(Recorded data)

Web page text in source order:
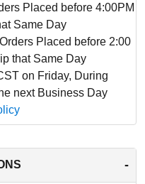
Placed before 4:00PM
Same Day
Placed before 2:00
that Same Day
on Friday, During
next Business Day
-
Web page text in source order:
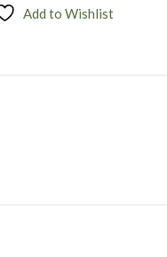
Add to Wishlist
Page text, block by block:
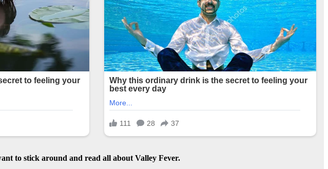
to stick around and read all about Valley Fever.
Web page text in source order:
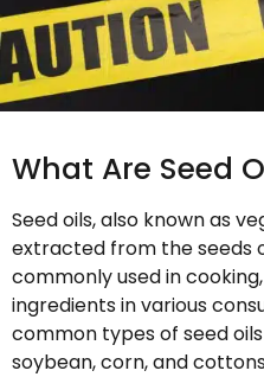
What Are Seed
Seed oils, also known as
extracted from the seeds
commonly used in
ingredients in various
common types of seed
soybean, corn, and
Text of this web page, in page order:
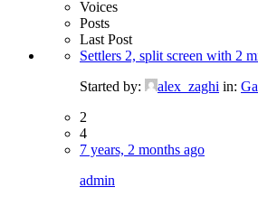
Voices
Posts
Last Post
Settlers 2, split screen with 2
Started by:
alex_zaghi in:
2
4
7 years, 2 months ago
admin
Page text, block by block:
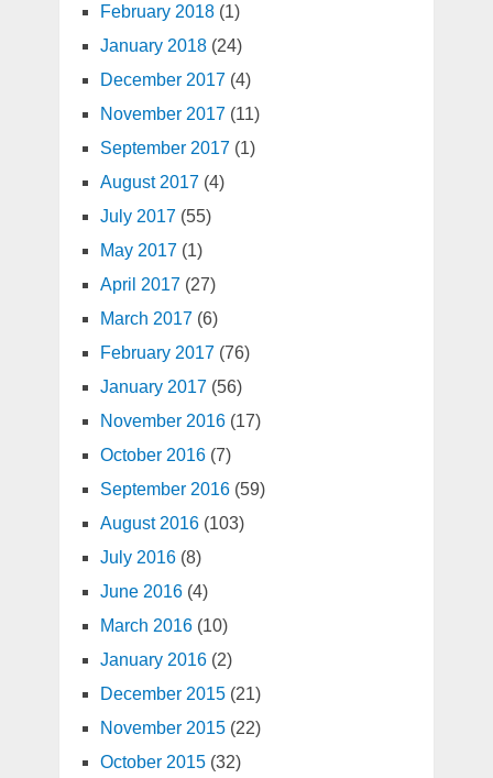
February 2018(1)
January 2018(24)
December 2017(4)
November 2017(11)
September 2017(1)
August 2017(4)
July 2017(55)
May 2017(1)
April 2017(27)
March 2017(6)
February 2017(76)
January 2017(56)
November 2016(17)
October 2016(7)
September 2016(59)
August 2016(103)
July 2016(8)
June 2016(4)
March 2016(10)
January 2016(2)
December 2015(21)
November 2015(22)
October 2015(32)
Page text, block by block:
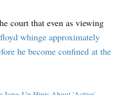
court that even as viewing
whinge approximately
he become confined at the
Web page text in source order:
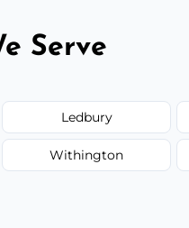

# TRY IT:
Leaving the pictures aside, output each entry above exactly as written.

# REPLY TO THE TASK:
Web page text in source order:
Placed before 4:00PM
Same Day
Placed before 2:00
that Same Day
on Friday, During
next Business Day
-
Web page text in source order:
Add to Wishlist
Page text, block by block:
to stick around and read all about Valley Fever.
Web page text in source order:
What Are Seed
Seed oils, also known as
extracted from the seeds
commonly used in
ingredients in various
common types of seed
soybean, corn, and
Text of this web page, in page order:
Voices
Posts
Last Post
Settlers 2, split screen with 2
Started by:
alex_zaghi in:
2
4
7 years, 2 months ago
admin
Page text, block by block:
February 2018(1)
January 2018(24)
December 2017(4)
November 2017(11)
September 2017(1)
August 2017(4)
July 2017(55)
May 2017(1)
April 2017(27)
March 2017(6)
February 2017(76)
January 2017(56)
November 2016(17)
October 2016(7)
September 2016(59)
August 2016(103)
July 2016(8)
June 2016(4)
March 2016(10)
January 2016(2)
December 2015(21)
November 2015(22)
October 2015(32)
Page text, block by block:
court that even as viewing
whinge approximately
he become confined at the
Web page text in source order:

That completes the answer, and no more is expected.